Raft algorithm is the preferred consensus algorithm for distributed system development. For example, Etcd and Consul are popular now.

If you master this algorithm, you can easily deal with the fault tolerance and consistency requirements of most scenarios. For example, distributed configuration system, distributed NoSQL storage and so on, easily break through the single machine limit of the system.

The Raft algorithm realizes the consensus of a series of values and the consistency of the log of each node through all the ways that take the leader as the standard.

II. Raft role

2.1 roles

Follower (Follower): ordinary people silently receive and receive messages from leaders.
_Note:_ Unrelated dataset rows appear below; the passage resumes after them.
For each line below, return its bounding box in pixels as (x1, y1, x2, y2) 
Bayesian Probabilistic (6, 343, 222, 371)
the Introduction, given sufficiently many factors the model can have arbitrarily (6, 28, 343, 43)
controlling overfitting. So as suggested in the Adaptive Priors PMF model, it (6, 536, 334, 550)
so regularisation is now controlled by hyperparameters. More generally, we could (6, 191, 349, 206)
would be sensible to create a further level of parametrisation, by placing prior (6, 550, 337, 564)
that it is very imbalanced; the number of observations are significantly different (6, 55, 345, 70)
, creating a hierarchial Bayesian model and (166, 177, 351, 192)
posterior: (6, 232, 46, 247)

When the leader's heartbeat information times out, they come forward and recommend themselves as candidates.

Candidate (Candidate): the candidate will request a voting RPC message from other nodes, notify the other nodes to vote, and be promoted to leader if they win a majority of the votes.
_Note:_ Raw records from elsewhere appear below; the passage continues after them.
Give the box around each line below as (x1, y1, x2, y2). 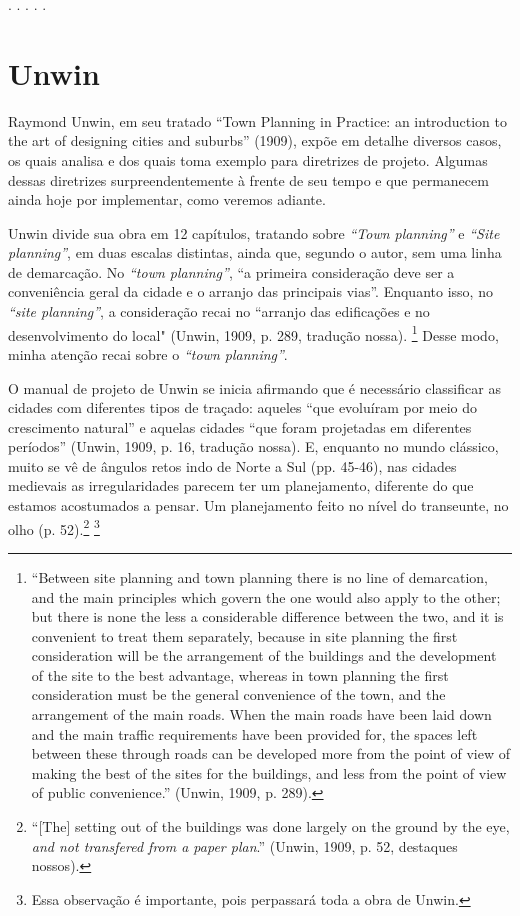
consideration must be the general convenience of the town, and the (31, 684, 446, 705)
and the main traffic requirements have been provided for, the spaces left (31, 723, 478, 744)
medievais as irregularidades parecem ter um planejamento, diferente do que (8, 475, 474, 496)
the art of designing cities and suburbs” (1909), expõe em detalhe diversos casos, (8, 130, 502, 151)
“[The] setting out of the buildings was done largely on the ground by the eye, (31, 816, 510, 837)
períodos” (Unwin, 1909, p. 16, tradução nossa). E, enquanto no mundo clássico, (8, 436, 499, 457)
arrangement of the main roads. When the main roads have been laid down (31, 704, 492, 725)
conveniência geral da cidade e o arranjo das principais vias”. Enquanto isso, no (8, 281, 493, 302)

Leader (Leader): overbearing president, everything is subject to me. Process write requests, manage log replication and constantly send heartbeat messages, telling other nodes that "I'm the leader, I'm alive, you don't" to launch a new election, and there's no need to find a new leader to replace me.

As shown in the following figure, three diagrams are used to represent followers, candidates, and leaders.

Role

III. Single-node system

3.1 Database Server

Now imagine a single-node system that acts as a database server and stores a value of X.

Database server

3.2 client

The green solid circle on the left is the client, and the blue solid circle on the right is node a (Node a). Term represents the term of office, which will be discussed later.

Client

3.3 the client sends data to the server

The client sends an update operation to the single-node server, setting the value stored in the database to 8. In a stand-alone environment (a single server node), the client gets a value of 8 from the server. Consistency is very easy to guarantee.

The client sends data to the server

3.4 how can consistency be ensured with multiple nodes?

But if there are multiple server nodes, how to ensure consistency? For example, there are three nodes: a _ r _ b _ r _ c. This is shown in the following figure. These three nodes form a database cluster. If the client updates these three nodes, how to ensure that the values stored in the three nodes are consistent? This is the distributed consistency problem. Raft algorithm is to solve this problem. Of course, there are other protocols that can also be guaranteed, this article is only for the Raft algorithm.

In a multi-node cluster, how can the Raft algorithm ensure that there is only one leader in the cluster at the same time in the case of node failure, partition error and other abnormal cases? Let's start with the process of electing leaders with the Raft algorithm.

IV. The process of electing leaders

4.1 initial state

In the initial state, all nodes in the cluster are in the state of followers.

As shown in the following figure, there are three nodes (Node) a, b, c, and the term of office (Term) is 0.

Initial state

4.2 be a candidate

The Raft algorithm realizes the characteristic of random timeout, and the timeout interval between each node waiting for the heartbeat information of the leader node is random. For example, the time interval between A nodes waiting for a timeout is 150 ms,B nodes 200 ms,C nodes 300 ms. Then a timed out first, and the timeout occurred first because it did not wait for the leader's heartbeat information. As shown in the following figure, the timeout timer for the three nodes starts to run.

Timeout time

When the timeout of node An expires, node A becomes a candidate and increases its term number, updates the Term value from 0 to 1, and votes for itself.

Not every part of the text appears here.